A BT boss has condemned education standards as a 'disgrace' after receiving thousands of applications from 'illiterate' school-leavers. Sir Michael Rake, chairman of the telecoms giant, said the firm had received 26,000 applications for 170 places on its apprenticeship scheme starting this autumn.

But 6,000 - nearly a quarter - were not even worthy of consideration. 'They were unable to complete the form because they could not spell, put it together or read properly - completely illiterate,' said Sir Michael. 'It's a disgrace. The politicians have a huge amount to answer for over the past 50 to 60 years.'

Sir Michael, who is also chairman of easyJet, was speaking ahead of a 'festival of education' being staged at Wellington College next weekend. He was educated there and is on the public school's board of governors. 'We have some of the best schools in the world and some of the worst,' he said. 'Those basic skills are still a massive problem.'

He is the latest in a string of industry bosses to lament British education in recent months.
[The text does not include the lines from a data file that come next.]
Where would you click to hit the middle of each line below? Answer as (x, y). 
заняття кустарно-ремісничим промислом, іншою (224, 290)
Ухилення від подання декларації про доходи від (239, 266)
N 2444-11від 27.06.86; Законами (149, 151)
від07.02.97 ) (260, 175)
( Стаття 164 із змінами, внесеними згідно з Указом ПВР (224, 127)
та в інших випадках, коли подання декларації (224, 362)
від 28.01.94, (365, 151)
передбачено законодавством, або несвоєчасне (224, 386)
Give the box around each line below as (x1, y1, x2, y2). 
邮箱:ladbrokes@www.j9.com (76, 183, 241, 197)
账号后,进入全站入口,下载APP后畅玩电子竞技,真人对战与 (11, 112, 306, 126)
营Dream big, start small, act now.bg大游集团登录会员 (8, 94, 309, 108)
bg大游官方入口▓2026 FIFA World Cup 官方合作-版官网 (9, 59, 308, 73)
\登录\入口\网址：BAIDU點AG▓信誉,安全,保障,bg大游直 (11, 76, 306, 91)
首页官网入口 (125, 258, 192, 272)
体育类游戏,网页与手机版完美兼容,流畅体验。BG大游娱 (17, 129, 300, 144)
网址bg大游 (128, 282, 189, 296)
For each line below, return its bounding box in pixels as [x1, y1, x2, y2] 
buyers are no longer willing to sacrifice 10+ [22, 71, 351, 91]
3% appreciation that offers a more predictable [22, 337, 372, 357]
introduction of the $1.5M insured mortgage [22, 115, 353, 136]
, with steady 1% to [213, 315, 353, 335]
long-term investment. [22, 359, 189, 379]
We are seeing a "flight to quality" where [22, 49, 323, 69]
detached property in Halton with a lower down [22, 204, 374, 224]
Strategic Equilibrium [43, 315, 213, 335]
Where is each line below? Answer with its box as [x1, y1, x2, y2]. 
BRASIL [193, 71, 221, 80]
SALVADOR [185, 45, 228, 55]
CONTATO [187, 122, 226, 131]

Sir Terry Leahy, Tesco's chief executive, said standards were 'still woefully low in to many schools' and that companies were 'often left to pick up the pieces'.

Lucy Neville-Rolfe, Tesco's director of corporate and legal affairs and one of the most powerful women in British business, condemned a lack of discipline at school as she complained that growing numbers of British school-leavers have 'attitude problems' and believe the world 'owes them a living'.

Meanwhile Sir Stuart Rose, the Marks and Spencer boss, said too many school-leavers 'cannot to reading..cannot do arithmetic ..cannot do writing'.

In the latest intervention, Sir Michael, in an interview with the Sunday Times, attacked an 'obsession' with pushing more school-leavers to university. 'If you look at Scotland, it has the highest graduation rate [in the UK], but lower productivity than northeast England,' he said.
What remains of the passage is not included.